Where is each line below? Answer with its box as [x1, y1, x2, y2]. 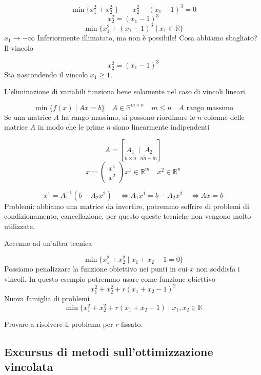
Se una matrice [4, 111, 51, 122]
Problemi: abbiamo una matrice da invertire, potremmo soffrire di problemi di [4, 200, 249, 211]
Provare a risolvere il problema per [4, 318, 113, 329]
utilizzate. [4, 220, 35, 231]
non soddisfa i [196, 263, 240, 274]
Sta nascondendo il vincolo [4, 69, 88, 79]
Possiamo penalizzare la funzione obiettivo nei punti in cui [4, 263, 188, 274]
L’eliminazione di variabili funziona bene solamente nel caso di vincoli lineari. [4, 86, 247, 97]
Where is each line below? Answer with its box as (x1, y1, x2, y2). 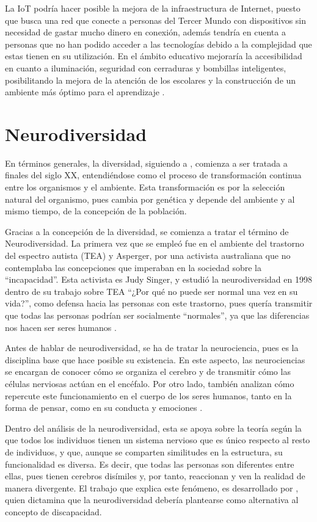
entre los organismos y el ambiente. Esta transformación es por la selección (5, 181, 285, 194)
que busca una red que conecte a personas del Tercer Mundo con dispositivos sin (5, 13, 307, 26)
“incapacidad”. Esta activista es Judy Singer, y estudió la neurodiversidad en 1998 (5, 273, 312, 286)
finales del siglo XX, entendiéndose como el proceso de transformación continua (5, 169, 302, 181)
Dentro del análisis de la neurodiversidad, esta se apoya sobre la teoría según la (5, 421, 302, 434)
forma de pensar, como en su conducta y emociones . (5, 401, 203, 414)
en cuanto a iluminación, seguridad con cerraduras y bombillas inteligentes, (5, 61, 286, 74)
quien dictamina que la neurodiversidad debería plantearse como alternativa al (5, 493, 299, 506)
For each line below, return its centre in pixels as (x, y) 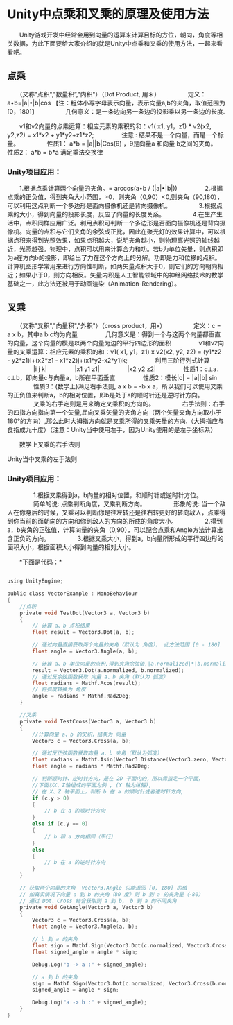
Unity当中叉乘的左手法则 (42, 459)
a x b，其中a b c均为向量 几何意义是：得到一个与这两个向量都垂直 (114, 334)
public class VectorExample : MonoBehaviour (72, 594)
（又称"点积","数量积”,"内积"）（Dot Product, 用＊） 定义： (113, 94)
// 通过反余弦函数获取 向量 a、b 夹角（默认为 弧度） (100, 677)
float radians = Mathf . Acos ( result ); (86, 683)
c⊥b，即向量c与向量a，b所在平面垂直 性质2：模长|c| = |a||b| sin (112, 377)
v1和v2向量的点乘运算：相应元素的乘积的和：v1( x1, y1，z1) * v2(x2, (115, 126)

• _Task prompt_
Within the lines above, find those holding the word "matrice" and copy them.

• _Expected output_
Se una matrice [4, 111, 51, 122]
Problemi: abbiamo una matrice da invertire, potremmo soffrire di problemi di [4, 200, 249, 211]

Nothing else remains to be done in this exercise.